Tant de sollicitude touche la vieille dame juive que je suis. Je crois que tous les Israéliens doivent être contents du constant intérêt qu’on leur témoigne et tous les juifs sont heureux de cette empathie sans cesse renouvelée.

J’avais fait, il y a longtemps, le choix de la pensée universelle. Bien que je fus déportée parce que j’étais juive, j’ai cru que l’humanité, l’idée d’humanité, était plus forte que la charge des origines. Près de soixante ans plus tard dois je faire le constat de mon erreur ? Dois je constater qu’être juif vous désigne jusqu’à la fin des temps comme le coupable des nations ?
De quoi Israël est il coupable ? Même si la politique de son gouvernement est critiquable, est-ce de cela dont il est question ? Est ce vraiment parce que cette opération militaire a été conduite et s’est mal terminée qu’il faille désigner ces soldats israéliens comme d’horribles assassins face à des agneaux turcs ? Pourquoi une telle mauvaise foi planétaire ? Pourquoi cette bonne conscience européenne à vil prix ? Pourquoi est-ce de l’Europe que fusent les critiques les plus virulentes ? De quelle morale cette Europe peut elle se prévaloir ? Quelles bonnes grâces veut-elle s’attirer ?

Et puis il y a la gauche, ma famille politique ! Qu’est ce que c’est que ces alliances, ces rencontres avec ces fanatiques qui crient « Israël partira, Palestine vaincra ! » Quels sont ces supposés trotskystes qui font cortège commun avec ceux qui font la prière en pleine rue ! La gauche a-t-elle perdu la tête ? Croit-elle vraiment que le Hamas va émanciper les classes laborieuses comme on disait jadis ? Croit-elle vraiment que l’islamisme défend la liberté de conscience ? Croit-elle vraiment que dans les banlieues la haine des juifs fait partie des contradictions admissibles au sein du peuple ?
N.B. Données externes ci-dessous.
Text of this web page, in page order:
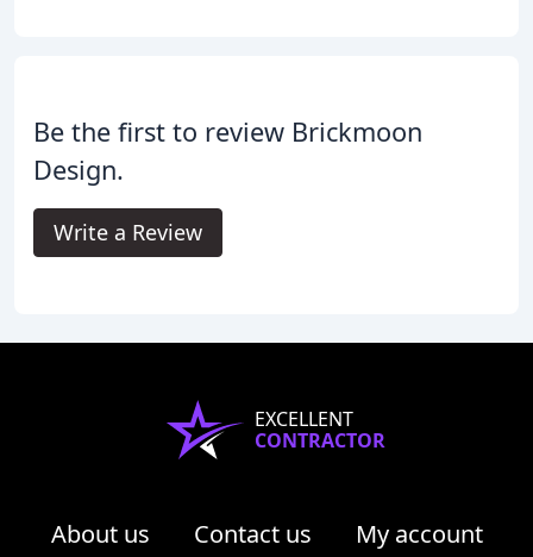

Il y a de la folie dans le moment présent. Il y a une haine qui ne dit rien de bon, qui n’annonce rien de bon et je crains que la tolérance planétaire à l’égard de ce président iranien ne ressemble à l’accueil tolérant qui fut fait à Goebbels à la SDN en 1938.  Combien de temps reste-t-il avant d’autres horreurs programmées ? Des larmes compassionnelles les juifs et les Israéliens n’ont que faire. C’est pour cette raison qu’ils ont créé Israël. Est-ce cela qui vous dérange tant ?

© Marceline Loridan-Ivens, cinéaste. 20 juin 2010
Numéro tatoué sur le bras gauche à Auschwitz-Birkenau : 78750

* Société civile de perception et de répartition des Auteurs-Réalisateurs-Producteurs fondée en 1987 par Claude Berri.